Hi FranzJN, StefanMz, FranzMT, Benni, alle!

Last month (37 days ago) Benni Baermann wrote:
Das OSDL (Open Source Development Lab) ist eine Institution, die immer
zentraler für die OS-Entwicklung zu werden scheint. Ist das ein Trend
weg vom weltweiten Graswurzelnetz? Bedeutet das was für [ox]?
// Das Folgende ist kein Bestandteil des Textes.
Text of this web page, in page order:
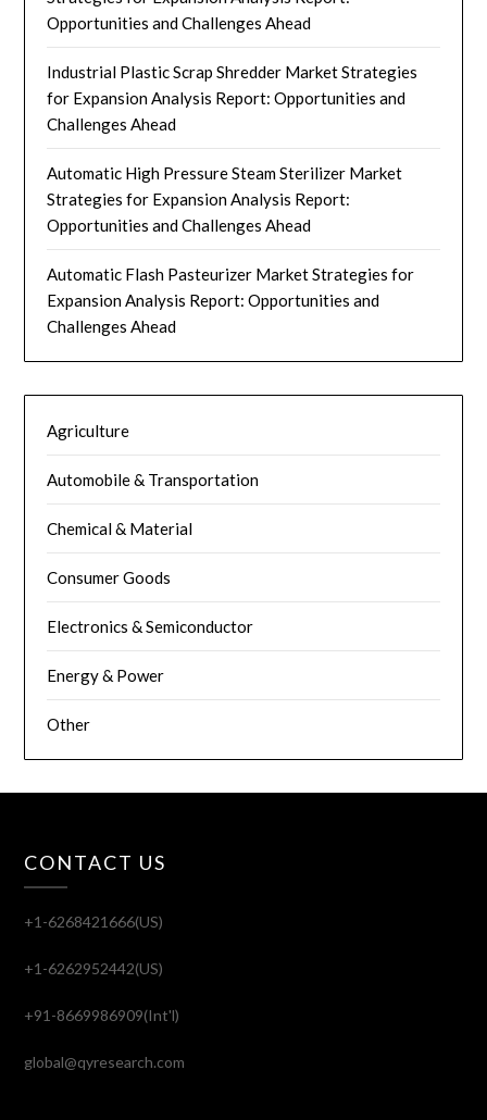
Opportunities and Challenges Ahead
Industrial Plastic Scrap Shredder Market Strategies
for Expansion Analysis Report: Opportunities and
Challenges Ahead
Automatic High Pressure Steam Sterilizer Market
Strategies for Expansion Analysis Report:
Opportunities and Challenges Ahead
Automatic Flash Pasteurizer Market Strategies for
Expansion Analysis Report: Opportunities and
Challenges Ahead
Agriculture
Automobile & Transportation
Chemical & Material
Consumer Goods
Electronics & Semiconductor
Energy & Power
Other
CONTACT US
+1-6268421666(US)
+1-6262952442(US)
+91-8669986909(Int'l)
global@qyresearch.com
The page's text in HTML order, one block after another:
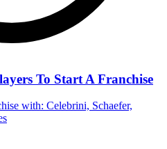
To Start A Franchise
with: Celebrini, Schaefer,
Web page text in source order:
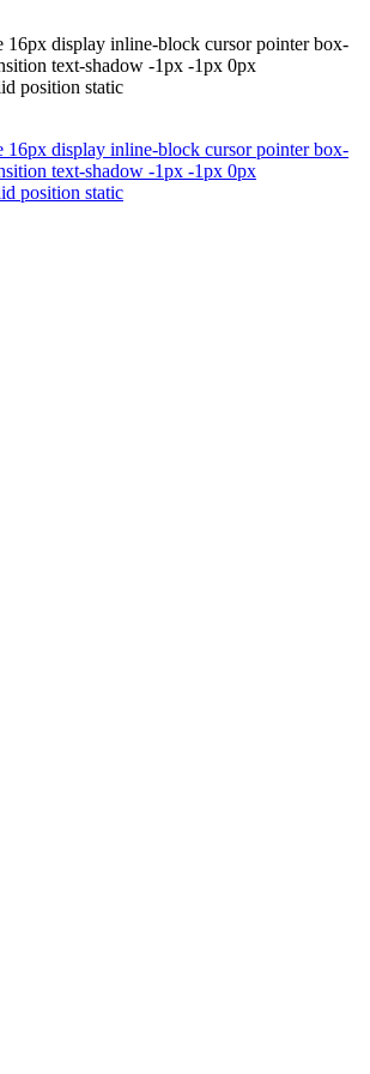
16px display inline-block cursor pointer box-
text-shadow -1px -1px 0px
position static
16px display inline-block cursor pointer box-
text-shadow -1px -1px 0px
position static
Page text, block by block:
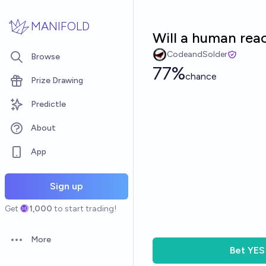
MANIFOLD
Browse
Prize Drawing
Predictle
About
App
Sign up
Get 1,000 to start trading!
Open options
More
Will a human
CodeandSolder
77%chance
Bet YES
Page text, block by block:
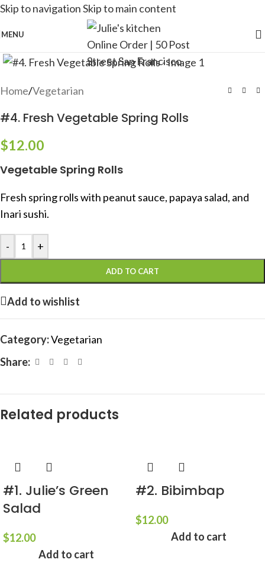
Skip to navigationSkip to main content
MENU
Home/Vegetarian
#4. Fresh Vegetable Spring Rolls
$12.00
Vegetable Spring Rolls
Fresh spring rolls with peanut sauce, papaya salad, and
Inari sushi.
- +
ADD TO CART
Add to wishlist
Category:Vegetarian
Share:
Related products
#1. Julie’s Green
Salad
$12.00
Add to cart
#2. Bibimbap
$12.00
Add to cart
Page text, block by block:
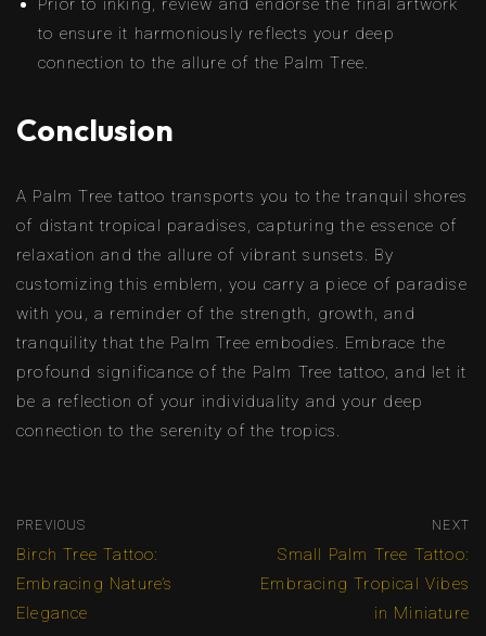
Prior to inking, review and endorse the final artwork
to ensure it harmoniously reflects your deep
connection to the allure of the Palm Tree.
Conclusion
A Palm Tree tattoo transports you to the tranquil shores
of distant tropical paradises, capturing the essence of
relaxation and the allure of vibrant sunsets. By
customizing this emblem, you carry a piece of paradise
with you, a reminder of the strength, growth, and
tranquility that the Palm Tree embodies. Embrace the
profound significance of the Palm Tree tattoo, and let it
be a reflection of your individuality and your deep
connection to the serenity of the tropics.
PREVIOUS
Birch Tree Tattoo:
Embracing Nature’s
Elegance
NEXT
Small Palm Tree Tattoo:
Embracing Tropical Vibes
in Miniature
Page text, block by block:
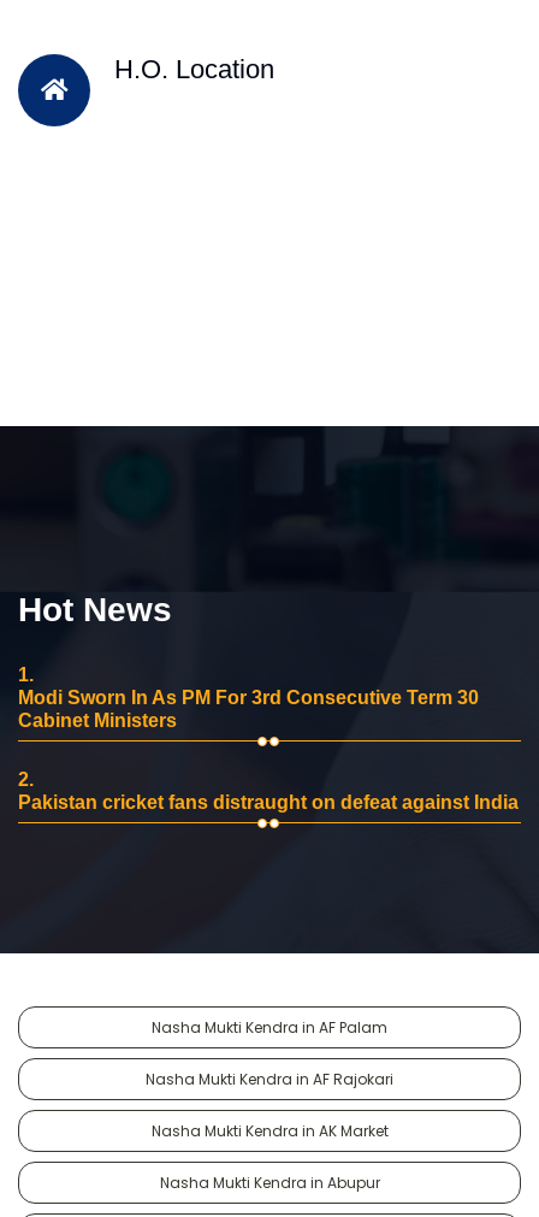
H.O. Location
Hot News
1.
Modi Sworn In As PM For 3rd Consecutive Term 30
Cabinet Ministers
2.
Pakistan cricket fans distraught on defeat against India
Nasha Mukti Kendra in AF Palam
Nasha Mukti Kendra in AF Rajokari
Nasha Mukti Kendra in AK Market
Nasha Mukti Kendra in Abupur
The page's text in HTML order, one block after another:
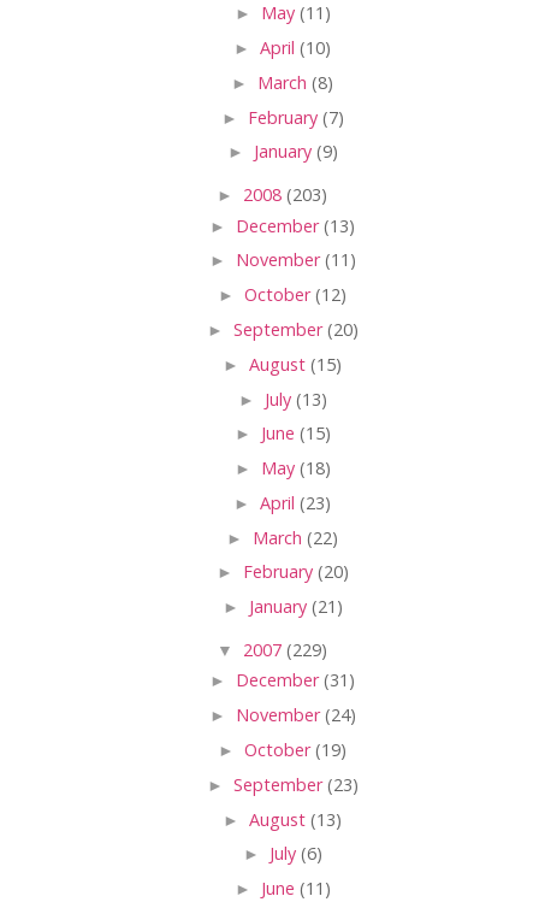
► May (11)
► April (10)
► March (8)
► February (7)
► January (9)
► 2008 (203)
► December(13)
► November(11)
► October(12)
► September(20)
► August (15)
► July (13)
► June (15)
► May (18)
► April (23)
► March (22)
► February (20)
► January (21)
▼ 2007 (229)
► December(31)
► November(24)
► October(19)
► September(23)
► August (13)
► July (6)
► June (11)
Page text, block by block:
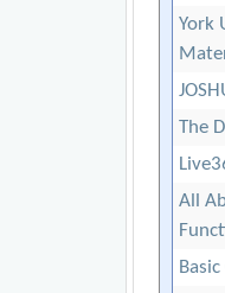
York
The
All
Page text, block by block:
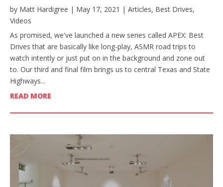
by Matt Hardigree | May 17, 2021 | Articles, Best Drives,
Videos
As promised, we've launched a new series called APEX: Best
Drives that are basically like long-play, ASMR road trips to
watch intently or just put on in the background and zone out
to. Our third and final film brings us to central Texas and State
Highways...
READ MORE
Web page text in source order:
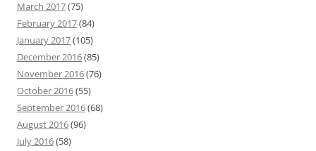
March 2017(75)
February 2017(84)
January 2017(105)
December 2016(85)
November 2016(76)
October 2016(55)
September 2016(68)
August 2016(96)
July 2016(58)
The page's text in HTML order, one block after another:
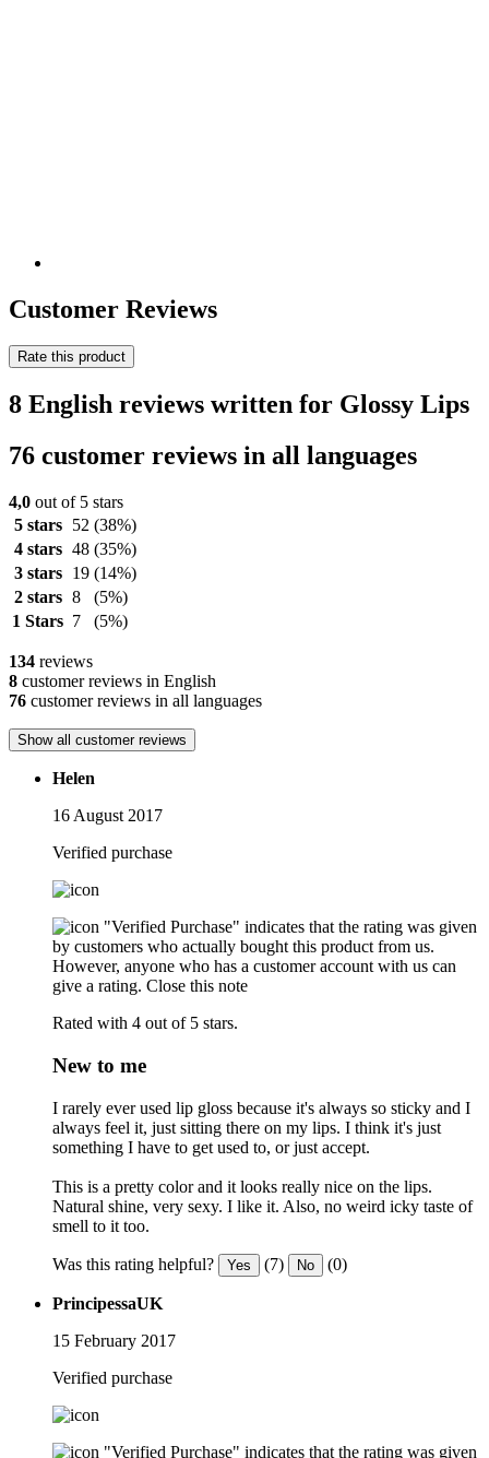
Customer Reviews
Rate this product
8 English reviews written for Glossy Lips
76 customer reviews in all languages
4,0 out of 5 stars
5 stars
52 (38%)
4 stars 48 (35%)
3 stars
19 (14%)
2 stars 8
(5%)
1 Stars 7 (5%)
134 reviews
8 customer reviews in English
76 customer reviews in all languages
Show all customer reviews
Helen
16 August 2017
Verified purchase
"Verified Purchase" indicates that the rating was given
by customers who actually bought this product from us.
However, anyone who has a customer account with us can
give a rating. Close this note
Rated with 4 out of 5 stars.
New to me
I rarely ever used lip gloss because it's always so sticky and I
always feel it, just sitting there on my lips. I think it's just
something I have to get used to, or just accept.
This is a pretty color and it looks really nice on the lips.
Natural shine, very sexy. I like it. Also, no weird icky taste of
smell to it too.
Was this rating helpful? Yes (7) No (0)
PrincipessaUK
15 February 2017
Verified purchase
"Verified Purchase" indicates that the rating was given
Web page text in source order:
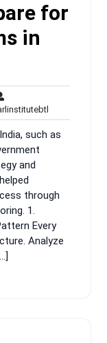
for
in
such as
and
through
1.
Every
Analyze
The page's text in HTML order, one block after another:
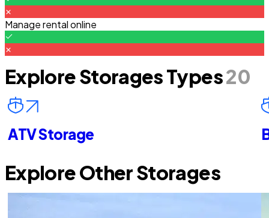
Manage rental online
Explore Storages Types20
ATV Storage
Explore Other Storages
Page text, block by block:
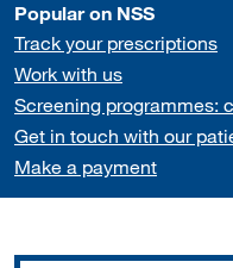
Popular on NSS
Track your prescriptions
Work with us
Screening programmes:
Get in touch with our
Make a payment
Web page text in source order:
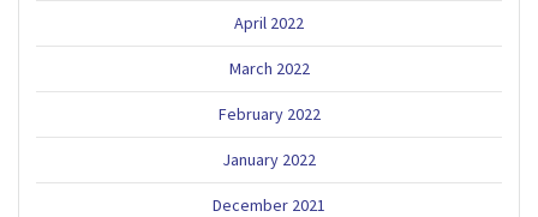
April 2022
March 2022
February 2022
January 2022
December 2021
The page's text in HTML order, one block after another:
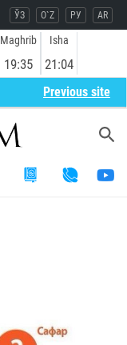
ЎЗ O`Z РУ AR
Maghrib
19:35
Isha
21:04
Previous site
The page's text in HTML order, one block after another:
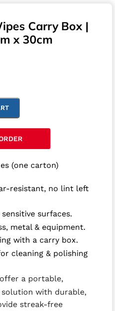
Carry Box |
x 30cm
(one carton)
resistant, no lint left
surfaces.
metal & equipment.
with a carry box.
cleaning & polishing
offer a portable,
with durable,
streak-free
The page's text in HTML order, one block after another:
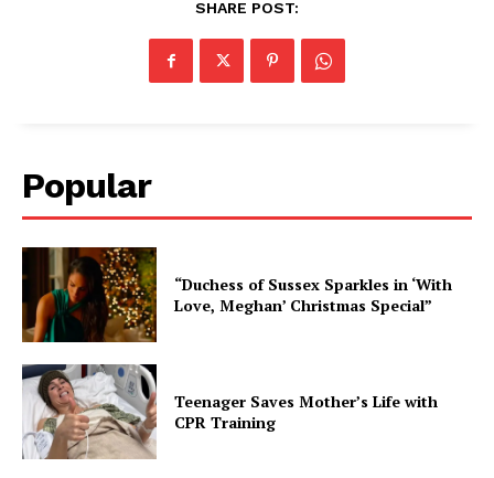
SHARE POST:
Popular
“Duchess of Sussex Sparkles in ‘With
Love, Meghan’ Christmas Special”
Teenager Saves Mother’s Life with
CPR Training
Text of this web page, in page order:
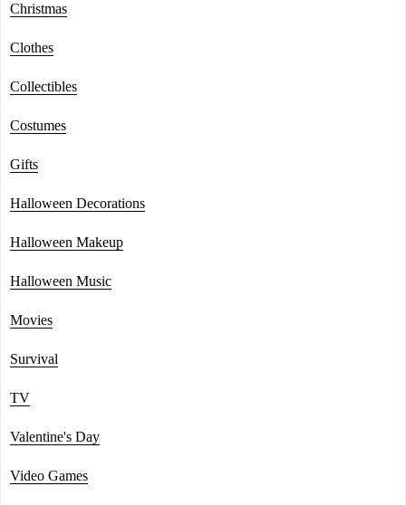
Christmas
Clothes
Collectibles
Costumes
Gifts
Halloween Decorations
Halloween Makeup
Halloween Music
Movies
Survival
TV
Valentine's Day
Video Games
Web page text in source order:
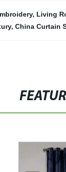
, Living
, China Curtain
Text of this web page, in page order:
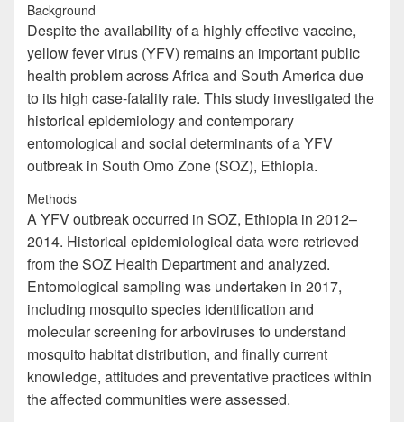
Background
Despite the availability of a highly effective vaccine,
yellow fever virus (YFV) remains an important public
health problem across Africa and South America due
to its high case-fatality rate. This study investigated the
historical epidemiology and contemporary
entomological and social determinants of a YFV
outbreak in South Omo Zone (SOZ), Ethiopia.
Methods
A YFV outbreak occurred in SOZ, Ethiopia in 2012–
2014. Historical epidemiological data were retrieved
from the SOZ Health Department and analyzed.
Entomological sampling was undertaken in 2017,
including mosquito species identification and
molecular screening for arboviruses to understand
mosquito habitat distribution, and finally current
knowledge, attitudes and preventative practices within
the affected communities were assessed.
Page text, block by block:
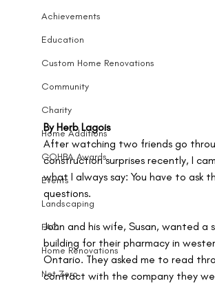
Achievements
Education
Custom Home Renovations
Community
Charity
Home Additions
GOHBA Awards
Events
Landscaping
FAQ
Home Renovations
Net Zero
By Herb Lagois
After watching two friends go
construction surprises recently, I
what I always say: You have to ask
questions.
John and his wife, Susan, wanted a
building for their pharmacy in
Ontario. They asked me to read
contract with the company they
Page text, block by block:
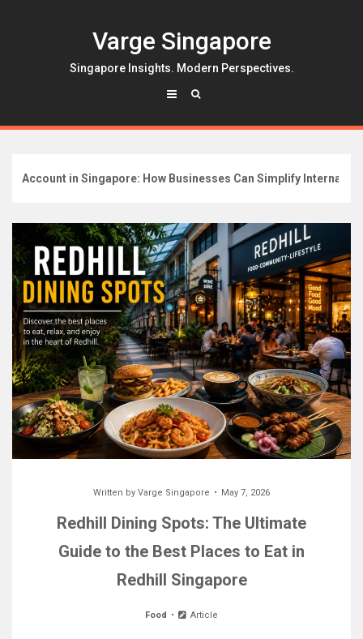
Varge Singapore
Singapore Insights. Modern Perspectives.
in Singapore: How Businesses Can Simplify International
Written by Varge Singapore May 7, 2026
Redhill Dining Spots: The Ultimate
Guide to the Best Places to Eat in
Redhill Singapore
Food Article
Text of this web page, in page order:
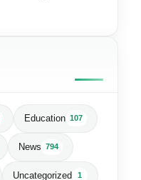
Education 107
News 794
Uncategorized 1
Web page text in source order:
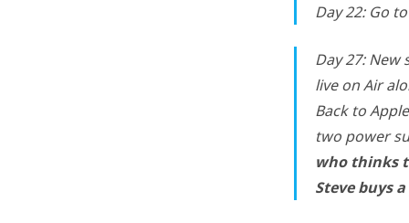
Day 22: Go
Day 27: New
live on Air
Back to
two power
who thinks
Steve buys
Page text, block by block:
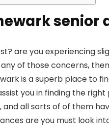
senior
are you experiencing
of those concerns,
is a superb place to
you in finding the
all sorts of of them
are you must look
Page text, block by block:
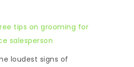
tips on grooming for
salesperson
loudest signs of
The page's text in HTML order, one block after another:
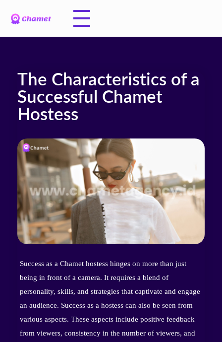
The Characteristics of a
Successful Chamet
Hostess
Success as a Chamet hostess hinges on more than just
being in front of a camera. It requires a blend of
personality, skills, and strategies that captivate and engage
an audience. Success as a hostess can also be seen from
various aspects. These aspects include positive feedback
from viewers, consistency in the number of viewers, and
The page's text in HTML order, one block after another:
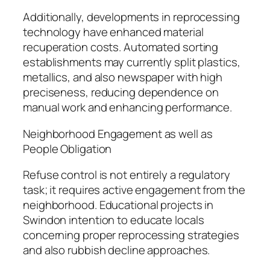
Additionally, developments in reprocessing
technology have enhanced material
recuperation costs. Automated sorting
establishments may currently split plastics,
metallics, and also newspaper with high
preciseness, reducing dependence on
manual work and enhancing performance.
Neighborhood Engagement as well as
People Obligation
Refuse control is not entirely a regulatory
task; it requires active engagement from the
neighborhood. Educational projects in
Swindon intention to educate locals
concerning proper reprocessing strategies
and also rubbish decline approaches.
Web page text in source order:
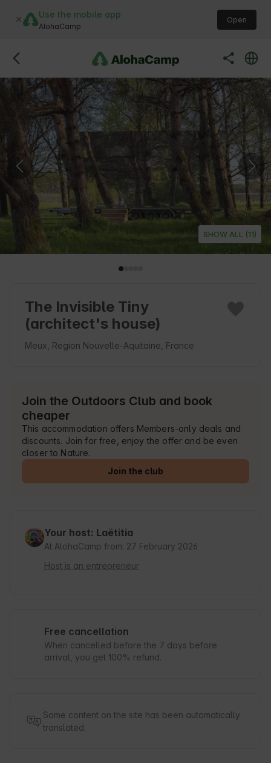
Use the mobile app
AlohaCamp
Open
SHOW ALL (11)
The Invisible Tiny
(architect's house)
Meux, Region Nouvelle-Aquitaine, France
Join the Outdoors Club and book
cheaper
This accommodation offers Members-only deals and
discounts. Join for free, enjoy the offer and be even
closer to Nature.
Join the club
Your host: Laëtitia
At AlohaCamp from: 27 February 2026
Host is an entrepreneur
Free cancellation
When cancelled before the 7 days before
arrival, you get 100% refund.
Some content on the site has been automatically
translated.
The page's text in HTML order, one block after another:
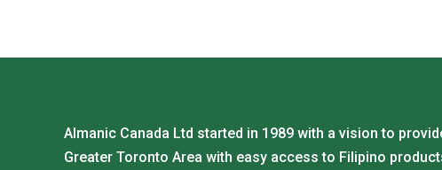
Almanic Canada Ltd started in 1989 with a vision to
Greater Toronto Area with easy access to Filipino
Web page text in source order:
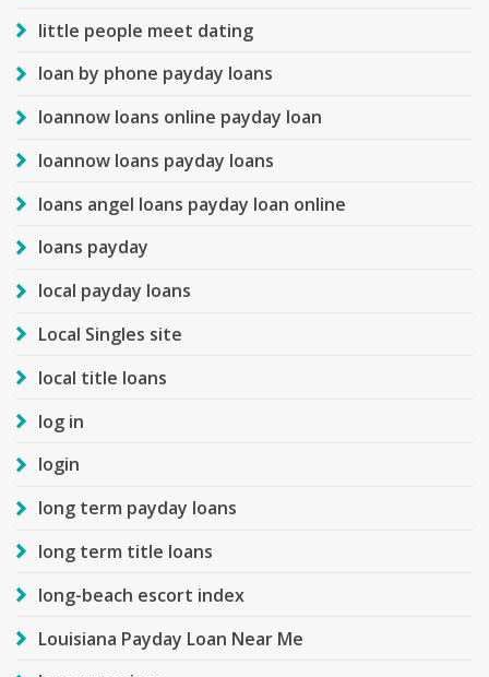
little people meet dating
loan by phone payday loans
loannow loans online payday loan
loannow loans payday loans
loans angel loans payday loan online
loans payday
local payday loans
Local Singles site
local title loans
log in
login
long term payday loans
long term title loans
long-beach escort index
Louisiana Payday Loan Near Me
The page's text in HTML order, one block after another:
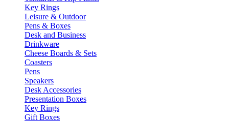
Key Rings
Leisure & Outdoor
Pens & Boxes
Desk and Business
Drinkware
Cheese Boards & Sets
Coasters
Pens
Speakers
Desk Accessories
Presentation Boxes
Key Rings
Gift Boxes
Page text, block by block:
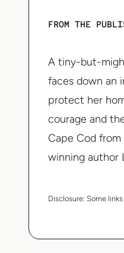
FROM THE
A tiny-but-
faces down an
protect her
courage and
Cape Cod
winning author
Disclosure: Some
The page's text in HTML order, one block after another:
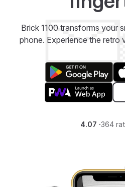
Brick 1100 transforms your
phone. Experience the retro
4.07 ·364
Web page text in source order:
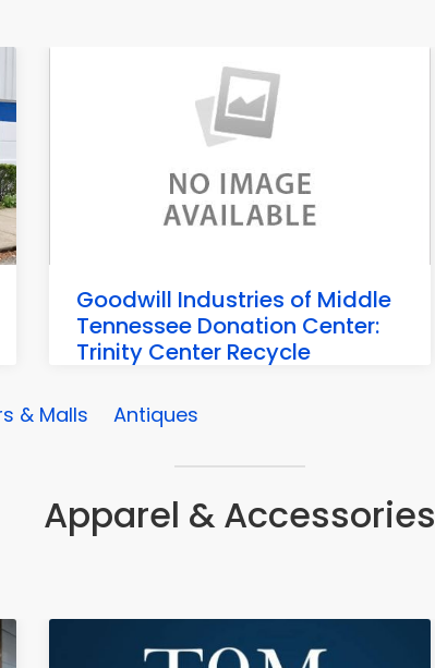
Goodwill Industries of Middle
Tennessee Donation Center:
Trinity Center Recycle
& Malls Antiques
Apparel & Accessories
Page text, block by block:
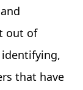
out of
that have

Kurz meine Meinung dazu: Wir sollten diese Entwicklung im Auge
behalten, rauskriegen was da genau geschieht und analysieren warum das
geschieht.

Last month (33 days ago) Franz J Nahrada wrote:
stefan mz writes:
Das gilt IMHO weder für Materialgüter noch für Immaterialgüter. Dem
Dreck,
der heute als Nahrungsmittel produziert wird, schmeckst du sehr wohl an,
wer das produziert hat. Und auch die Qualität von prop und freier
Software ist sehr wohl unterscheidbar - muss das hier repitiert werden?

Was willst du sagen????

1.
Daß die ganze chose nicht so einfach ist. Dem Dreck, der heute produziert
wird, sehe ich weniger an, *wer* ihn produziert hat, sondern eher, *für
wen* er produziert wurde, wie schnell und wie billig die Produktion
verlaufen mußte respektive wie beschränkt das Budget der Kundschaft ist !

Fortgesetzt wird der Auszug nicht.